THE PROBLEM: Extract from the entries below, exactly as given, only the lines from the line containing "Paga in 3 rate a tasso 0 da [63, 65]" to the line containing "fresh. (20, 29)", both lines included.

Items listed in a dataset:
* * * * * * *

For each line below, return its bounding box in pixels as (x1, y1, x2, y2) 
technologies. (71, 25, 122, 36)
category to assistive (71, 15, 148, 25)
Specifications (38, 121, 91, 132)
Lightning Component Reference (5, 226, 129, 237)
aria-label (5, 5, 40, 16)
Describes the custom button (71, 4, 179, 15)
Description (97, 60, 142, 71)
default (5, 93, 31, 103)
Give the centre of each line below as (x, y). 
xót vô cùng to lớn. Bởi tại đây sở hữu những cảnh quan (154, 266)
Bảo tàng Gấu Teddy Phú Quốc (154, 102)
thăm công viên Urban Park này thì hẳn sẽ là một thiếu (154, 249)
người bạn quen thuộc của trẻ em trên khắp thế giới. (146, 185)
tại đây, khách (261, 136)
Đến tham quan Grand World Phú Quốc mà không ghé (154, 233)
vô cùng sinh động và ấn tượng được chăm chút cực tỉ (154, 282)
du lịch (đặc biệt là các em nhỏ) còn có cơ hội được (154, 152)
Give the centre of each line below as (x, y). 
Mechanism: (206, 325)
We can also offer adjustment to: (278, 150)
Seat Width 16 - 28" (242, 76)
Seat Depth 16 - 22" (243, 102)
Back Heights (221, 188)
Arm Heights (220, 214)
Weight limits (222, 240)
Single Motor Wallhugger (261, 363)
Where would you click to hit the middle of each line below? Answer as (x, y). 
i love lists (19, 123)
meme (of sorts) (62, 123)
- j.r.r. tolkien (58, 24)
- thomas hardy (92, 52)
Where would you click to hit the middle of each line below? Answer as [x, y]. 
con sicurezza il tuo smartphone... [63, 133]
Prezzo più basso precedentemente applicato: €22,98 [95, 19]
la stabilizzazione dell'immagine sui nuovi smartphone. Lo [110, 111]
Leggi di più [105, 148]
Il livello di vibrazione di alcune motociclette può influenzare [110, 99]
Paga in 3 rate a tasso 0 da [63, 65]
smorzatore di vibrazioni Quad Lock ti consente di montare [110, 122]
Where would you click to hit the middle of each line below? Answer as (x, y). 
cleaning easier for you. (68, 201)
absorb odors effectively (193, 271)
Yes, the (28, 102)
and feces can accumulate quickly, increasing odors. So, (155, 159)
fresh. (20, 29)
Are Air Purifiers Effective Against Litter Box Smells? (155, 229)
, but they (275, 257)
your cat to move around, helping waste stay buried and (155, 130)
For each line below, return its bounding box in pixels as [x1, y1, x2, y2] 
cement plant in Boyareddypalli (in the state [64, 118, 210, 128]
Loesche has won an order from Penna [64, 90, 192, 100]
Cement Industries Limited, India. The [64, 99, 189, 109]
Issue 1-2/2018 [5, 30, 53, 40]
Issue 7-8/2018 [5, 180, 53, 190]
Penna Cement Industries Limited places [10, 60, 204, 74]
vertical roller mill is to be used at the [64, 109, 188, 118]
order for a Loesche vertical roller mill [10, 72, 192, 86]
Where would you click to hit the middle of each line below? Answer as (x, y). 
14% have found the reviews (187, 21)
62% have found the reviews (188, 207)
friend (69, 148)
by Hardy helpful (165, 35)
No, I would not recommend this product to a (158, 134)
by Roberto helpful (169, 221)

* * * * * * *

TASK RESPONSE:
Paga in 3 rate a tasso 0 da [63, 65]
smorzatore di vibrazioni Quad Lock ti consente di montare [110, 122]
Where would you click to hit the middle of each line below? Answer as (x, y). 
cleaning easier for you. (68, 201)
absorb odors effectively (193, 271)
Yes, the (28, 102)
and feces can accumulate quickly, increasing odors. So, (155, 159)
fresh. (20, 29)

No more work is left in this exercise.